About this exercise -
Copy the complete listing word for word, but do not carry over any images.

Records shown -
BEGIN

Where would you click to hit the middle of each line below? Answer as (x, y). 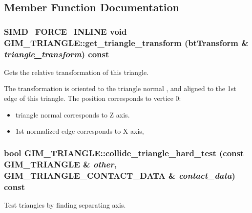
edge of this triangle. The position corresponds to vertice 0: (93, 98)
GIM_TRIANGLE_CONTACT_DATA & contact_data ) (120, 175)
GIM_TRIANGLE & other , (60, 164)
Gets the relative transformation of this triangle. (76, 72)
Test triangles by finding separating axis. (65, 204)
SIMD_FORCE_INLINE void (65, 31)
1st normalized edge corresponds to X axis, (80, 131)
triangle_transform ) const (57, 54)
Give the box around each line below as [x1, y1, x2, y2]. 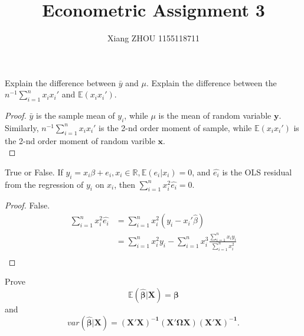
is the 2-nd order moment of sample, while [99, 121, 252, 133]
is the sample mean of [36, 109, 115, 122]
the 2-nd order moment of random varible [5, 134, 155, 146]
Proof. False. [5, 199, 50, 211]
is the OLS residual [222, 165, 292, 178]
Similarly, [5, 121, 39, 133]
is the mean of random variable [158, 109, 272, 122]
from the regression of [5, 178, 84, 190]
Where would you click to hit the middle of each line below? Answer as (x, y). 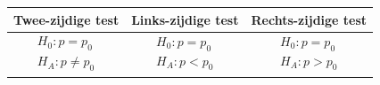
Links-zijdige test (185, 19)
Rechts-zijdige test (309, 19)
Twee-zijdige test (66, 19)
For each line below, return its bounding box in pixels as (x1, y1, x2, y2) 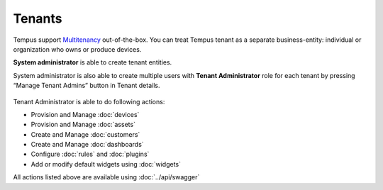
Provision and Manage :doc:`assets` (30, 121, 136, 129)
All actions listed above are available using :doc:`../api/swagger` (13, 173, 200, 181)
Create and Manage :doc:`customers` (30, 130, 140, 138)
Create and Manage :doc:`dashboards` (30, 140, 145, 149)
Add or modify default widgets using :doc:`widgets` (30, 160, 181, 168)
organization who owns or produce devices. (13, 45, 142, 53)
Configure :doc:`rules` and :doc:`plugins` (30, 150, 150, 159)
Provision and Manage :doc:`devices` (30, 110, 140, 118)
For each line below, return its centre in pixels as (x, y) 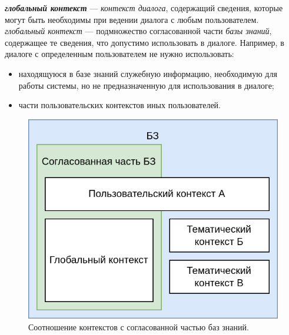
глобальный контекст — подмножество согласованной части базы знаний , (138, 31)
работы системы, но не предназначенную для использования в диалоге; (146, 85)
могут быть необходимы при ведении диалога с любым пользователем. (132, 19)
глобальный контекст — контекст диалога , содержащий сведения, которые (144, 8)
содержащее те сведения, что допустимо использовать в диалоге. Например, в (144, 42)
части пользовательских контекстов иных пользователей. (119, 105)
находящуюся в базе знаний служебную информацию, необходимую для (148, 73)
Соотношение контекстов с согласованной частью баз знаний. (139, 326)
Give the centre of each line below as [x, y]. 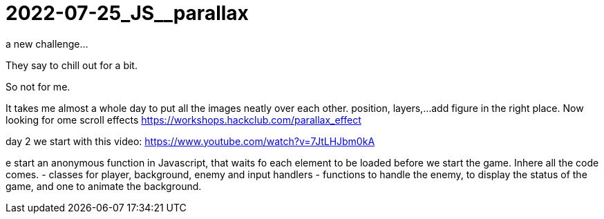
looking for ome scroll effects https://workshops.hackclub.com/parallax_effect [183, 120]
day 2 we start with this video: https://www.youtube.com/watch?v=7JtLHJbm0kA [190, 141]
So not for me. [38, 86]
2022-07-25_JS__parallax [127, 13]
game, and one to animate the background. [104, 186]
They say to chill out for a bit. [72, 65]
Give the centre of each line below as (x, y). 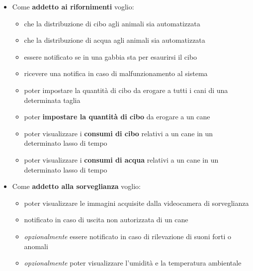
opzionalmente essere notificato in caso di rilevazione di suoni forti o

END

Answer to this exercise -
Where would you click to hit the middle of each line below? Answer as (x, y). 
edge of this triangle. The position corresponds to vertice 0: (93, 98)
GIM_TRIANGLE_CONTACT_DATA & contact_data ) (120, 175)
GIM_TRIANGLE & other , (60, 164)
Gets the relative transformation of this triangle. (76, 72)
Test triangles by finding separating axis. (65, 204)
SIMD_FORCE_INLINE void (65, 31)
1st normalized edge corresponds to X axis, (80, 131)
triangle_transform ) const (57, 54)
Give the box around each line below as [x1, y1, x2, y2]. 
is the 2-nd order moment of sample, while [99, 121, 252, 133]
is the sample mean of [36, 109, 115, 122]
the 2-nd order moment of random varible [5, 134, 155, 146]
Proof. False. [5, 199, 50, 211]
is the OLS residual [222, 165, 292, 178]
Similarly, [5, 121, 39, 133]
is the mean of random variable [158, 109, 272, 122]
from the regression of [5, 178, 84, 190]
Where would you click to hit the middle of each line below? Answer as (x, y). 
Links-zijdige test (185, 19)
Rechts-zijdige test (309, 19)
Twee-zijdige test (66, 19)
For each line below, return its bounding box in pixels as (x1, y1, x2, y2) 
Provision and Manage :doc:`assets` (30, 121, 136, 129)
All actions listed above are available using :doc:`../api/swagger` (13, 173, 200, 181)
Create and Manage :doc:`customers` (30, 130, 140, 138)
Create and Manage :doc:`dashboards` (30, 140, 145, 149)
Add or modify default widgets using :doc:`widgets` (30, 160, 181, 168)
organization who owns or produce devices. (13, 45, 142, 53)
Configure :doc:`rules` and :doc:`plugins` (30, 150, 150, 159)
Provision and Manage :doc:`devices` (30, 110, 140, 118)
For each line below, return its centre in pixels as (x, y) 
глобальный контекст — подмножество согласованной части базы знаний , (138, 31)
работы системы, но не предназначенную для использования в диалоге; (146, 85)
могут быть необходимы при ведении диалога с любым пользователем. (132, 19)
глобальный контекст — контекст диалога , содержащий сведения, которые (144, 8)
содержащее те сведения, что допустимо использовать в диалоге. Например, в (144, 42)
части пользовательских контекстов иных пользователей. (119, 105)
находящуюся в базе знаний служебную информацию, необходимую для (148, 73)
Соотношение контекстов с согласованной частью баз знаний. (139, 326)
Give the centre of each line below as [x, y]. 
looking for ome scroll effects https://workshops.hackclub.com/parallax_effect [183, 120]
day 2 we start with this video: https://www.youtube.com/watch?v=7JtLHJbm0kA [190, 141]
So not for me. [38, 86]
2022-07-25_JS__parallax [127, 13]
game, and one to animate the background. [104, 186]
They say to chill out for a bit. [72, 65]
Give the centre of each line below as (x, y). 
opzionalmente essere notificato in caso di rilevazione di suoni forti o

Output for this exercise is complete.